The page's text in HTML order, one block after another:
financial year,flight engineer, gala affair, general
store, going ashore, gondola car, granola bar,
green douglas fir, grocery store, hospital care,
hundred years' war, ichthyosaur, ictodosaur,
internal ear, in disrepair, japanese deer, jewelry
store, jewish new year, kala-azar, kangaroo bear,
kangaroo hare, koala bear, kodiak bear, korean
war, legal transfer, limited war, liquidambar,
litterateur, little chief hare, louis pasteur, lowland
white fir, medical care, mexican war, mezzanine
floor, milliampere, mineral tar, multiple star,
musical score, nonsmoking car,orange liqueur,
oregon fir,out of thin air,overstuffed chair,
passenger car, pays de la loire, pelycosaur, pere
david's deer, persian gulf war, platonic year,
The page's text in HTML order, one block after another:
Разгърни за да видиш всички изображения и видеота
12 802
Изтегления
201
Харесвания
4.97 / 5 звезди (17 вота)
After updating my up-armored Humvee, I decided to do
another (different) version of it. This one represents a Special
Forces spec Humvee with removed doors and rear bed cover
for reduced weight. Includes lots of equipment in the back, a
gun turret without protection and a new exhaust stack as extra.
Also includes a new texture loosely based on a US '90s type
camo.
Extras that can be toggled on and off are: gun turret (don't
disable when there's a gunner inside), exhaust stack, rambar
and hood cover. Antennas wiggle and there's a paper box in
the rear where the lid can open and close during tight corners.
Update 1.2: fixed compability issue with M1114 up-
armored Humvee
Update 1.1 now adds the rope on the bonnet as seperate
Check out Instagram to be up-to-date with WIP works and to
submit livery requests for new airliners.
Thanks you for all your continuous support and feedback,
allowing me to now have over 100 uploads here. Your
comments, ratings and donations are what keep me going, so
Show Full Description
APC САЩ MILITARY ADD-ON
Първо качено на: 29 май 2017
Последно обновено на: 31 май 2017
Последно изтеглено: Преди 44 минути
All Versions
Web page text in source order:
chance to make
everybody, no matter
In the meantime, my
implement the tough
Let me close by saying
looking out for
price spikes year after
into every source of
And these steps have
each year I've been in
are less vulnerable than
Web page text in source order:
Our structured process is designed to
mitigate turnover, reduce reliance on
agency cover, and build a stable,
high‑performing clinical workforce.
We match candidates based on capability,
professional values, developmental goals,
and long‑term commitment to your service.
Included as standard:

Exercise instructions: Your answer should be the lines above, from the line containing "After updating my" up to and including the line containing "the rear where", reproduced exactly and with nothing else.

Response area:
After updating my up-armored Humvee, I decided to do
another (different) version of it. This one represents a Special
Forces spec Humvee with removed doors and rear bed cover
for reduced weight. Includes lots of equipment in the back, a
gun turret without protection and a new exhaust stack as extra.
Also includes a new texture loosely based on a US '90s type
camo.
Extras that can be toggled on and off are: gun turret (don't
disable when there's a gunner inside), exhaust stack, rambar
and hood cover. Antennas wiggle and there's a paper box in
the rear where the lid can open and close during tight corners.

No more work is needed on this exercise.